Sosyal anksiyete bozukluğunun yaşam boyu % 2-13 oranında görülme olasılığı
vardır. Toplumda en yaygın görülen psikiyatrik rahatsızlıklar arasındadır.
Yapılan bir araştırmada ülkemizdeki üniversite öğrencileri arasında % 24
oranında sosyal anksiyete varlığı belirlenmiştir.
Sosyal anksiyete kimleri etkiler?
Sosyal anksiyete bozukluğunun başlama yaşı tiplerine göre farklılık
göstermekle birlikte, erken ya da geç ergenlik döneminde başlar. Yani kişilerde 10-17 yaşları arasında etkili olabilir. Özellikle
hiç evlenmemiş, maddi ve sosyal konumu yetersiz olan, eğitimi yetersiz
olan, işsiz kişilerde sosyal anksiyete daha fazla görülmektedir. Aynı
zamanda rahatsızlığın erken aşamasında toplum içine yeteri kadar çıkamamak
ta risk faktörleri arasında yer alır. Bu rahatsızlığın oluşmasında genetik
etkenlerden ziyade, çocukların yetiştirme tarzı, ebeveyn modeli, ailenin
başkalarıyla fazla görüşmemesi gibi etkenler rol oynar. Çocukluk döneminde
çok çekingen olan kişilerde ilerleyen dönemde sosyal anksiyete gelişim
riski fazla olur.
Sosyal anksiyete çekingenlik olarak tanımlanabilir mi?

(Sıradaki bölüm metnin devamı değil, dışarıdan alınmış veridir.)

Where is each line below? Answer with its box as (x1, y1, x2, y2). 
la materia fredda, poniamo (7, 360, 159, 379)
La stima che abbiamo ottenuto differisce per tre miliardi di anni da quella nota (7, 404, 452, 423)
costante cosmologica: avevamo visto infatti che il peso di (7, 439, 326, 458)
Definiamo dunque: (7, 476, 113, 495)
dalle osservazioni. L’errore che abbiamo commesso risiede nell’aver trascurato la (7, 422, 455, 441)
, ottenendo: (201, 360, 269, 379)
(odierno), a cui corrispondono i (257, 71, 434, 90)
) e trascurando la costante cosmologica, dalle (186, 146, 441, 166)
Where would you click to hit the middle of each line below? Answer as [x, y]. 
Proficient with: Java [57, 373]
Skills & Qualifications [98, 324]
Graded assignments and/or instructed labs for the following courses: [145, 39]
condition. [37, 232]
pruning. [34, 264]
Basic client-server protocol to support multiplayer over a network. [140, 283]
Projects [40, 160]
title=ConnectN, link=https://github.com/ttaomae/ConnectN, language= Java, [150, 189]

Toplum içinde konuşma sırasında, sosyal ortamlara girdiğinde kendini ifade
edebilme sırasında kişilerde çekingenlik görülebilir. Bunların çoğu
hastalığın kapsamına girmez. Bazen bu durumlar örneğin yeni bir işe başlama
sırasında kişinin işi yapamadığımda rezil olur muyum diye düşünmesi, onun
motive olmasını daha başarılı olmasını sağlayabilir.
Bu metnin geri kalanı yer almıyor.